Instagram parenting wins, the mom whose kid actually does homework, my kid's "I'm fine" — all of it is survivor data. And the day after a good day is usually just regression to the mean, not proof that yelling works. Knowing this didn't fix how it looks to me, so I put my kid's days on a moving-average chart instead.

World War II. Bombers come back from missions with bullet holes: wings, tail, the edges of the fuselage. The military looks at the pattern and says, reasonably: let's add armor where the holes are.

A mathematician named Abraham Wald stopped them1.

Backwards, he said. Put the armor where the holes aren't.

Because these planes made it home with those holes. A hole in the wing is survivable. The spots with no holes on returning planes are the spots where, if you get hit, you don't come back. The planes that got hit there are at the bottom of the Channel. They never made it into the dataset.

When your sample only contains survivors, you draw exactly the wrong conclusion. That's survivorship bias.

I was doing this constantly

At some point I realized I run this exact error in parenting, daily.

Open Instagram, or r/Parenting. A feed full of things that worked. "We tried this chart and it changed everything!" Same. Same exactly. So I try it too.

But hold on. The parents it failed for didn't post.

Nobody writes "tried this, made everything worse." Failure posts don't get engagement, so they barely exist. What I'm scrolling through is a bullet-hole map of the places that don't need armor. I'm staring at the planes that made it back and deciding where to armor mine.

Asking the mom who has it figured out

There's a mom at pickup whose kid does homework without a fight and hasn't quit piano. I asked how. I copied the method.

Didn't work. Actually made dinner tense for a week.

And it doesn't stop there, that's the part that gets you. Next comes "it works at their house, so what's wrong with ours," and you sink a little.

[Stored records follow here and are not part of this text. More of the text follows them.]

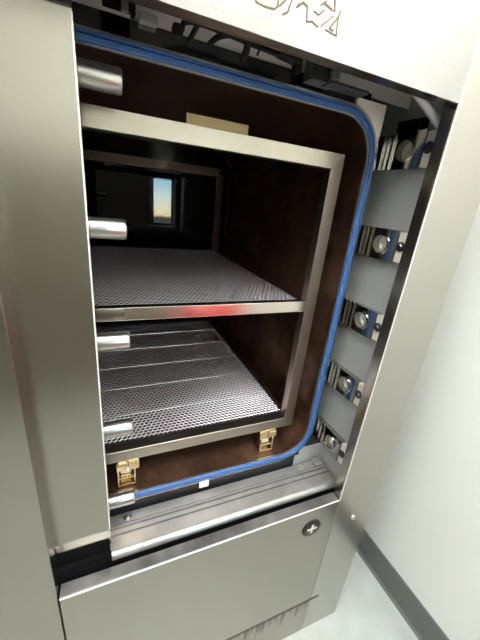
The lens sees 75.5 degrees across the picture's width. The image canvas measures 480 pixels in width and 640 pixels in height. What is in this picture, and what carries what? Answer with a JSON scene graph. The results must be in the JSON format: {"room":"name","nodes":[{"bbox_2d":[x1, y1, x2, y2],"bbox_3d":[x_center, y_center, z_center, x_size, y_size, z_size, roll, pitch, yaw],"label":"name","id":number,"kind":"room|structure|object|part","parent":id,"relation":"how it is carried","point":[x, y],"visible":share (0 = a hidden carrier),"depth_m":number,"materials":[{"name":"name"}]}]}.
{"room":"laboratory","nodes":[
{"label":"laboratory","id":0,"kind":"room"},
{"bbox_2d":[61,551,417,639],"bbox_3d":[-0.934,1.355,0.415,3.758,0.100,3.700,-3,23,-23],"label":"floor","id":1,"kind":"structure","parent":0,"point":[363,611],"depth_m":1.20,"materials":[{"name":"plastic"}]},
{"bbox_2d":[0,0,479,639],"bbox_3d":[-0.561,0.009,1.000,1.746,2.050,1.210,-3,23,-23],"label":"steam sterilizer","id":2,"kind":"object","parent":1,"relation":"on","point":[225,539],"visible":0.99,"depth_m":0.68,"materials":[{"name":"metal"}]},
{"bbox_3d":[-0.662,0.082,0.343,0.918,0.936,0.030,-3,23,-23],"label":"sliding door","id":3,"kind":"part","parent":2,"relation":"part of","materials":[{"name":"metal"}]},
{"bbox_3d":[-0.234,0.047,0.505,0.002,0.855,0.003,-3,23,-23],"label":"edge trim","id":4,"kind":"part","parent":2,"relation":"part of","materials":[{"name":"silver metal"}]},
{"bbox_3d":[-0.443,-0.312,1.417,0.769,0.902,0.010,-3,23,-23],"label":"door","id":5,"kind":"part","parent":2,"relation":"part of","materials":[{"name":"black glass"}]},
{"bbox_3d":[-0.037,0.545,0.765,0.712,0.003,0.003,-3,23,-23],"label":"edge trim","id":6,"kind":"part","parent":2,"relation":"part of","materials":[{"name":"silver metal"}]},
{"bbox_3d":[-0.061,0.765,0.851,0.712,0.476,0.003,-3,23,-23],"label":"panel","id":7,"kind":"part","parent":2,"relation":"part of","materials":[{"name":"metal"}]},
{"bbox_2d":[80,102,344,487],"bbox_3d":[-0.268,-0.134,1.058,0.675,0.854,0.839,-3,23,-23],"label":"rack","id":8,"kind":"object","parent":2,"relation":"in","point":[199,131],"visible":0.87,"depth_m":0.88,"materials":[{"name":"metal"}]},
{"bbox_2d":[96,321,279,443],"bbox_3d":[-0.301,0.164,1.177,0.622,0.002,0.764,-3,23,-23],"label":"shelf","id":9,"kind":"object","parent":8,"relation":"attached to","point":[129,327],"depth_m":1.07,"materials":[{"name":"silver metal"}]},
{"bbox_2d":[90,246,294,305],"bbox_3d":[-0.265,-0.176,1.045,0.622,0.002,0.764,-3,23,-23],"label":"shelf","id":10,"kind":"object","parent":8,"relation":"attached to","point":[150,281],"depth_m":0.96,"materials":[{"name":"silver metal"}]},
{"bbox_3d":[-0.007,0.163,1.314,0.020,0.020,0.780,-3,23,-23],"label":"rail","id":11,"kind":"part","parent":8,"relation":"part of","materials":[{"name":"metal"}]},
{"bbox_3d":[0.030,-0.180,1.180,0.020,0.020,0.780,-3,23,-23],"label":"rail","id":12,"kind":"part","parent":8,"relation":"part of","materials":[{"name":"metal"}]},
{"bbox_3d":[0.066,-0.514,1.051,0.020,0.020,0.780,-3,23,-23],"label":"rail","id":13,"kind":"part","parent":8,"relation":"part of","materials":[{"name":"metal"}]},
{"bbox_3d":[-0.095,1.075,0.972,0.712,0.186,0.003,-3,23,-23],"label":"kick plate","id":14,"kind":"part","parent":2,"relation":"part of","materials":[{"name":"silver metal"}]},
{"bbox_3d":[0.077,-0.556,0.348,0.715,0.403,0.024,-3,23,-23],"label":"panel","id":15,"kind":"part","parent":2,"relation":"part of","materials":[{"name":"metal"}]},
{"bbox_2d":[343,378,347,389],"bbox_3d":[0.313,0.186,0.906,0.008,0.039,0.039,-3,23,-23],"label":"bolt","id":16,"kind":"object","parent":2,"relation":"attached to","point":[345,380],"depth_m":0.91,"materials":[{"name":"silver metal"}]},
{"bbox_2d":[360,313,365,325],"bbox_3d":[0.333,-0.001,0.834,0.008,0.039,0.039,-3,23,-23],"label":"bolt","id":17,"kind":"object","parent":2,"relation":"attached to","point":[362,315],"depth_m":0.83,"materials":[{"name":"silver metal"}]},
{"bbox_3d":[0.270,-0.417,0.655,0.077,0.073,0.005,-3,23,-23],"label":"corner plate","id":18,"kind":"part","parent":2,"relation":"part of","materials":[{"name":"white metal"}]},
{"bbox_2d":[379,236,386,250],"bbox_3d":[0.353,-0.186,0.761,0.008,0.039,0.039,-3,23,-23],"label":"bolt","id":19,"kind":"object","parent":2,"relation":"attached to","point":[382,239],"depth_m":0.76,"materials":[{"name":"silver metal"}]},
{"bbox_2d":[402,143,411,159],"bbox_3d":[0.373,-0.374,0.689,0.008,0.039,0.039,-3,23,-23],"label":"bolt","id":20,"kind":"object","parent":2,"relation":"attached to","point":[406,147],"depth_m":0.69,"materials":[{"name":"silver metal"}]},
{"bbox_3d":[0.361,-0.112,0.658,0.002,1.373,0.003,-3,23,-23],"label":"edge trim","id":21,"kind":"part","parent":2,"relation":"part of","materials":[{"name":"silver metal"}]},
{"bbox_2d":[364,205,479,639],"bbox_3d":[0.881,-0.004,0.644,0.100,2.620,3.700,-3,23,-23],"label":"wall","id":22,"kind":"structure","parent":0,"point":[424,516],"depth_m":1.04,"materials":[{"name":"white paint"}]},
{"bbox_2d":[356,529,448,639],"bbox_3d":[0.704,1.153,1.070,0.014,0.131,3.500,-3,23,-23],"label":"baseboard","id":23,"kind":"structure","parent":22,"relation":"attached to","point":[406,602],"depth_m":1.23,"materials":[{"name":"grey rubber"}]}
]}

Pure survivorship bias. Maybe she tried a hundred things and this was the one that happened to stick. Maybe it just happened to fit her kid. Different plane, different holes. The armor goes somewhere else at our house, probably.

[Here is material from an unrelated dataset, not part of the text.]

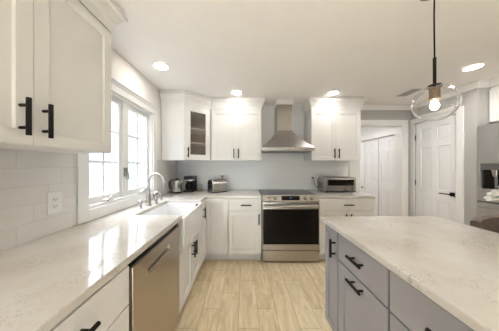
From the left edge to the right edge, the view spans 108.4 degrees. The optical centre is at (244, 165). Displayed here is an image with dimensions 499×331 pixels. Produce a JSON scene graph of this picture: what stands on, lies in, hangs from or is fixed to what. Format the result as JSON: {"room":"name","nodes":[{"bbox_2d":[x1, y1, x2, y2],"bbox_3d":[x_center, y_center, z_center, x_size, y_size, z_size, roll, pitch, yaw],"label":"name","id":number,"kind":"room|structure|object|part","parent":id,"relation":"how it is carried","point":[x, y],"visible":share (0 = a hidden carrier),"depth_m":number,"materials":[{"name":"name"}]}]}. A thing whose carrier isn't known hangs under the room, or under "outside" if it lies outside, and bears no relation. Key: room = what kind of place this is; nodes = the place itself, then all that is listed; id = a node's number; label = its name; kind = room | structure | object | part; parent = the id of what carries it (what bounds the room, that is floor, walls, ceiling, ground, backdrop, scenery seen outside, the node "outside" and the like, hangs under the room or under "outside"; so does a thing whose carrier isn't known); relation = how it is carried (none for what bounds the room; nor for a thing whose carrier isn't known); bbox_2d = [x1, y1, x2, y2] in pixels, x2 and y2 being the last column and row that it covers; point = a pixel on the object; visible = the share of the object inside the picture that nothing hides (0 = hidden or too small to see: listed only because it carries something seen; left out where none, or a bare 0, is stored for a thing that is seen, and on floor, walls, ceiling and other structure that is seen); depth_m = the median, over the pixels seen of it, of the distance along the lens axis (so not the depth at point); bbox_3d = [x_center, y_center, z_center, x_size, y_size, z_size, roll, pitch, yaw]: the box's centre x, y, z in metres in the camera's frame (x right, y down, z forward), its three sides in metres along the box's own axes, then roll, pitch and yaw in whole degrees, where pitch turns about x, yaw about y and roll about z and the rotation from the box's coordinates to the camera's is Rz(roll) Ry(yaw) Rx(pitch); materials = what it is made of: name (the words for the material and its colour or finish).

When my kid says "I'm fine"

I do it inside the house too.

"How was school?" "Fine."

Great, he's doing fine. I relax.

Except I'm only counting the days he could say "fine."

The day he said it and his eyes slid sideways. The day he went straight to his room, earlier than usual. Those are the bullet holes in the spot that needs armor. He didn't report them, so I never saw them.

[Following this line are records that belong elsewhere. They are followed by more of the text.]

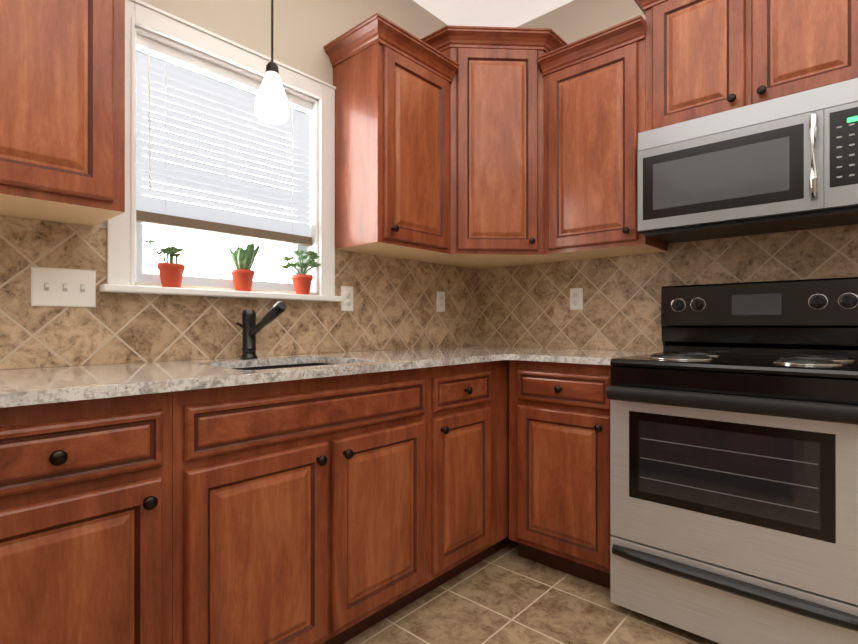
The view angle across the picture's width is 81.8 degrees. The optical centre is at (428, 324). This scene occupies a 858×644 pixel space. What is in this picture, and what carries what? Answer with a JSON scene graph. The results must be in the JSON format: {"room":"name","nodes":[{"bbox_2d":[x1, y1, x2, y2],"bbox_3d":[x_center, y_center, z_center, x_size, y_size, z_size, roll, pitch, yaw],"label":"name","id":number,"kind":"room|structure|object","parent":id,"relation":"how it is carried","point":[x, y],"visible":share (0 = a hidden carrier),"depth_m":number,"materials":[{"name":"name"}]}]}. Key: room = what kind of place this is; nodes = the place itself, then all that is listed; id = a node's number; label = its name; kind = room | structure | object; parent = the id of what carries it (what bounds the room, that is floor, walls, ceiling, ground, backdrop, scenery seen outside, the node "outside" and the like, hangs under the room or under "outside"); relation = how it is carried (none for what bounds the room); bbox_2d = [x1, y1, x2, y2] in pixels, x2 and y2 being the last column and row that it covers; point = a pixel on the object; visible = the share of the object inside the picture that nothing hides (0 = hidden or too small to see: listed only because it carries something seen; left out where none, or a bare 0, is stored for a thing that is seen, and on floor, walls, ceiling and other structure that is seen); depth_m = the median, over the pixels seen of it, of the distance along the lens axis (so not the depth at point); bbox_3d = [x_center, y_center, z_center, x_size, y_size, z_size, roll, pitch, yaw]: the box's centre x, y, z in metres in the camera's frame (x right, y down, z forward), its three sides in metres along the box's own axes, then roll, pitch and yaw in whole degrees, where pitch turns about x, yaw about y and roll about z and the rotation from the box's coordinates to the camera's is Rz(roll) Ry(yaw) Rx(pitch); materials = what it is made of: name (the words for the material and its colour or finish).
{"room":"kitchen","nodes":[
{"label":"kitchen","id":0,"kind":"room"},
{"bbox_2d":[21,0,452,368],"bbox_3d":[-1.675,-0.345,1.053,0.150,2.850,5.750,0,0,42],"label":"wall","id":1,"kind":"structure","parent":0,"point":[305,32],"depth_m":2.15,"materials":[{"name":"beige paint"}]},
{"bbox_2d":[0,0,124,226],"bbox_3d":[-1.284,-0.817,1.105,0.361,1.005,1.000,0,0,42],"label":"upper cabinet","id":2,"kind":"object","parent":1,"relation":"attached to","point":[62,111],"visible":1,"depth_m":1.28,"materials":[{"name":"brown wood"}]},
{"bbox_2d":[99,284,342,301],"bbox_3d":[-0.782,-0.117,1.988,0.185,0.024,0.951,0,0,42],"label":"window sill","id":3,"kind":"structure","parent":1,"relation":"attached to","point":[119,288],"depth_m":1.82,"materials":[{"name":"white wood"}]},
{"bbox_2d":[144,240,185,287],"bbox_3d":[-0.939,-0.211,1.758,0.092,0.164,0.137,0,0,42],"label":"potted plant","id":4,"kind":"object","parent":3,"relation":"on","point":[171,272],"visible":1,"depth_m":1.75,"materials":[{"name":"red ceramic"}]},
{"bbox_2d":[229,243,259,291],"bbox_3d":[-0.740,-0.225,1.966,0.146,0.192,0.103,0,0,42],"label":"potted plant","id":5,"kind":"object","parent":3,"relation":"on","point":[243,273],"visible":0.98,"depth_m":1.94,"materials":[{"name":"green plant"}]},
{"bbox_2d":[280,250,320,294],"bbox_3d":[-0.561,-0.225,2.175,0.142,0.192,0.189,0,0,42],"label":"potted plant","id":6,"kind":"object","parent":3,"relation":"on","point":[302,283],"visible":1,"depth_m":2.15,"materials":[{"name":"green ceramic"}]},
{"bbox_2d":[106,0,335,295],"bbox_3d":[-0.793,-0.613,1.999,0.156,0.968,0.919,0,0,42],"label":"window","id":7,"kind":"structure","parent":1,"relation":"in","point":[121,249],"depth_m":1.92,"materials":[{"name":"white wood"}]},
{"bbox_2d":[136,33,311,245],"bbox_3d":[-0.783,-0.682,1.990,0.047,0.648,0.723,0,0,42],"label":"window blinds","id":8,"kind":"object","parent":7,"relation":"attached to","point":[159,82],"visible":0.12,"depth_m":1.93,"materials":[{"name":"white plastic"}]},
{"bbox_2d":[0,215,479,369],"bbox_3d":[-1.030,-0.109,1.649,0.008,0.478,3.999,0,0,42],"label":"backsplash","id":9,"kind":"structure","parent":1,"relation":"attached to","point":[394,303],"depth_m":1.84,"materials":[{"name":"tile"}]},
{"bbox_2d":[31,266,95,306],"bbox_3d":[-1.122,-0.113,1.528,0.016,0.118,0.164,0,0,42],"label":"switch plate","id":10,"kind":"object","parent":9,"relation":"attached to","point":[58,287],"visible":1,"depth_m":1.52,"materials":[{"name":"white plastic"}]},
{"bbox_2d":[341,286,352,310],"bbox_3d":[-0.386,-0.121,2.351,0.008,0.118,0.072,0,0,42],"label":"outlet","id":11,"kind":"object","parent":9,"relation":"attached to","point":[347,296],"visible":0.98,"depth_m":2.35,"materials":[{"name":"white plastic"}]},
{"bbox_2d":[436,291,444,311],"bbox_3d":[0.070,-0.130,2.857,0.008,0.118,0.072,0,0,42],"label":"outlet","id":12,"kind":"object","parent":9,"relation":"attached to","point":[440,301],"visible":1,"depth_m":2.85,"materials":[{"name":"white plastic"}]},
{"bbox_2d":[324,13,458,258],"bbox_3d":[-0.167,-0.809,2.342,0.365,0.923,0.536,0,0,42],"label":"upper cabinet","id":13,"kind":"object","parent":1,"relation":"attached to","point":[392,81],"visible":1,"depth_m":2.21,"materials":[{"name":"brown wood"}]},
{"bbox_2d":[407,25,570,268],"bbox_3d":[0.331,-0.899,2.651,0.691,1.103,0.691,0,0,42],"label":"upper cabinet","id":14,"kind":"object","parent":1,"relation":"attached to","point":[497,152],"visible":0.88,"depth_m":2.45,"materials":[{"name":"brown wood"}]},
{"bbox_2d":[413,0,572,26],"bbox_3d":[0.065,-1.822,-0.412,4.700,0.100,5.900,0,0,42],"label":"ceiling","id":15,"kind":"structure","parent":0,"point":[502,13],"depth_m":2.79,"materials":[{"name":"white paint"}]},
{"bbox_2d":[255,0,289,124],"bbox_3d":[-0.558,-1.245,1.764,0.120,1.046,0.120,0,0,42],"label":"pendant lamp","id":16,"kind":"object","parent":15,"relation":"hanging from","point":[271,105],"visible":1,"depth_m":1.73,"materials":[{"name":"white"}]},
{"bbox_2d":[343,541,719,643],"bbox_3d":[0.065,1.128,-0.416,4.700,0.100,5.900,0,0,42],"label":"floor","id":17,"kind":"structure","parent":0,"point":[507,594],"depth_m":1.84,"materials":[{"name":"tile"}]},
{"bbox_2d":[0,392,171,643],"bbox_3d":[-1.008,0.619,1.185,0.661,0.922,0.538,0,0,42],"label":"base cabinet","id":18,"kind":"object","parent":17,"relation":"on","point":[85,521],"visible":1,"depth_m":1.06,"materials":[{"name":"brown wood"}]},
{"bbox_2d":[172,368,426,643],"bbox_3d":[-0.522,0.620,1.725,0.661,0.922,0.914,0,0,42],"label":"base cabinet","id":19,"kind":"object","parent":17,"relation":"on","point":[299,511],"visible":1,"depth_m":1.44,"materials":[{"name":"brown wood"}]},
{"bbox_2d":[412,360,513,601],"bbox_3d":[0.168,0.621,2.490,0.661,0.922,1.144,0,0,42],"label":"base cabinet","id":20,"kind":"object","parent":17,"relation":"on","point":[467,466],"visible":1,"depth_m":2.04,"materials":[{"name":"brown wood"}]},
{"bbox_2d":[509,360,611,588],"bbox_3d":[0.739,0.621,2.301,0.501,0.922,0.661,0,0,42],"label":"base cabinet","id":21,"kind":"object","parent":17,"relation":"on","point":[559,466],"visible":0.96,"depth_m":2.08,"materials":[{"name":"brown wood"}]},
{"bbox_2d":[606,277,857,643],"bbox_3d":[1.170,0.452,1.836,0.759,1.258,0.753,0,0,42],"label":"range","id":22,"kind":"object","parent":17,"relation":"on","point":[733,463],"visible":1,"depth_m":1.63,"materials":[{"name":"silver metal"}]},
{"bbox_3d":[-1.077,0.618,0.481,1.501,0.922,0.702,0,0,42],"label":"base cabinet","id":23,"kind":"object","parent":17,"relation":"on","visible":0},
{"bbox_2d":[0,345,539,407],"bbox_3d":[-0.536,0.145,1.688,0.690,0.027,3.279,0,0,42],"label":"countertop","id":24,"kind":"structure","parent":23,"relation":"on","point":[30,386],"depth_m":1.40,"materials":[{"name":"stone"}]},
{"bbox_2d":[236,302,285,358],"bbox_3d":[-0.620,0.025,1.824,0.271,0.211,0.084,0,0,42],"label":"faucet","id":25,"kind":"object","parent":24,"relation":"on","point":[251,329],"visible":1,"depth_m":1.88,"materials":[{"name":"black metal"}]},
{"bbox_2d":[231,363,331,369],"bbox_3d":[-0.488,0.240,1.720,0.408,0.162,0.518,0,0,42],"label":"sink","id":26,"kind":"object","parent":24,"relation":"in","point":[280,366],"depth_m":1.92,"materials":[{"name":"grey metal"}]},
{"bbox_2d":[516,347,660,364],"bbox_3d":[0.746,0.145,2.289,0.471,0.027,0.669,0,0,42],"label":"countertop","id":27,"kind":"structure","parent":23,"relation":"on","point":[559,355],"depth_m":2.16,"materials":[{"name":"stone"}]},
{"bbox_2d":[485,0,857,351],"bbox_3d":[1.990,-0.344,1.722,4.700,2.850,0.150,0,0,42],"label":"wall","id":28,"kind":"structure","parent":0,"point":[572,21],"depth_m":2.66,"materials":[{"name":"beige paint"}]},
{"bbox_2d":[538,15,666,260],"bbox_3d":[0.841,-0.833,2.410,0.492,0.970,0.365,0,0,42],"label":"upper cabinet","id":29,"kind":"object","parent":28,"relation":"attached to","point":[594,107],"visible":0.92,"depth_m":2.29,"materials":[{"name":"brown wood"}]},
{"bbox_2d":[480,225,857,351],"bbox_3d":[1.279,-0.026,2.254,2.569,0.715,0.008,0,0,42],"label":"backsplash","id":30,"kind":"structure","parent":28,"relation":"attached to","point":[521,305],"depth_m":2.50,"materials":[{"name":"tile"}]},
{"bbox_2d":[570,288,582,309],"bbox_3d":[0.795,-0.136,2.679,0.072,0.118,0.008,0,0,42],"label":"electrical outlet","id":31,"kind":"object","parent":30,"relation":"attached to","point":[576,298],"visible":1,"depth_m":2.67,"materials":[{"name":"white plastic"}]},
{"bbox_2d":[634,0,857,130],"bbox_3d":[1.308,-1.123,1.990,0.866,0.637,0.365,0,0,42],"label":"upper cabinet","id":32,"kind":"object","parent":28,"relation":"attached to","point":[703,58],"visible":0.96,"depth_m":1.90,"materials":[{"name":"brown wood"}]},
{"bbox_2d":[638,78,857,243],"bbox_3d":[1.273,-0.588,1.951,0.759,0.429,0.447,0,0,42],"label":"microwave","id":33,"kind":"object","parent":32,"relation":"attached to","point":[784,163],"visible":1,"depth_m":1.81,"materials":[{"name":"silver metal"}]},
{"label":"outside","id":34,"kind":"structure","parent":0,"visible":0},
{"bbox_2d":[143,93,290,282],"bbox_3d":[-1.323,-0.718,2.453,0.001,3.200,4.000,0,0,42],"label":"sky","id":35,"kind":"structure","parent":34,"point":[205,254],"depth_m":2.63,"materials":[{"name":"white"}]}
]}

What I'm actually doing about it

There's no fix. A bias doesn't dissolve just because you named it. What I try to do:

The third one lives in TroubleNote at our house. Six months of entries and the bad-day patterns start to show.

One more airplane story

Since we're on planes: the Israeli Air Force.

Daniel Kahneman (Nobel laureate, later) was lecturing flight instructors early in his career. His point: praising improvement trains people better than punishing mistakes2.

(Yes, I know. Modern parenting says praise. I know. The praise doesn't make him do it, though.)

A veteran instructor pushed back:

When I praise a cadet for a clean aerobatic maneuver, the next one is worse. When I scream at him for a sloppy one, the next one is better. So praise makes them worse and screaming works.

Field data. Sounds airtight. Except praise and screaming have nothing to do with it.

Fly better than your average, and the next run tends to land back near your average, worse than the great one. Fly worse than your average, and the next run drifts back up, better than the disaster. That's the whole trick.

The praise didn't break anything, the yelling didn't fix anything. Either way, the next flight was going to be average.

It has a name: regression to the mean. Francis Galton spotted it first, in parent-child height data3.

Obvious once you hear it. Invisible anyway

Our house version:

Homework goes smoothly on Tuesday. Wednesday falls apart. "You did this fine yesterday — why not today?!" I'm about to say it. Fine, I do say it.

But Tuesday was just above his average. Wednesday came back to it. And since he's growing, that average itself is probably creeping upward the whole time.

A worse-than-yesterday is not a reason to scold. ...Which I know, and it still doesn't look that way when the meltdown is in front of me. That's what makes a cognitive bias a cognitive bias — knowing about it doesn't turn it off.

Side note on how to praise: Carol Dweck's research found that praising ability makes kids avoid challenges, while praising effort makes them pick the harder problems4. Different mechanism than regression to the mean, so that's a post for another day. (I know, it's written everywhere. He still doesn't do it when I praise him.)

Reading ADHD research for app design, there's also this: kids who get scolded a lot tend to end up with low self-esteem, to the point that praise doesn't even register as praise. Stacking up small wins matters. I know. I know...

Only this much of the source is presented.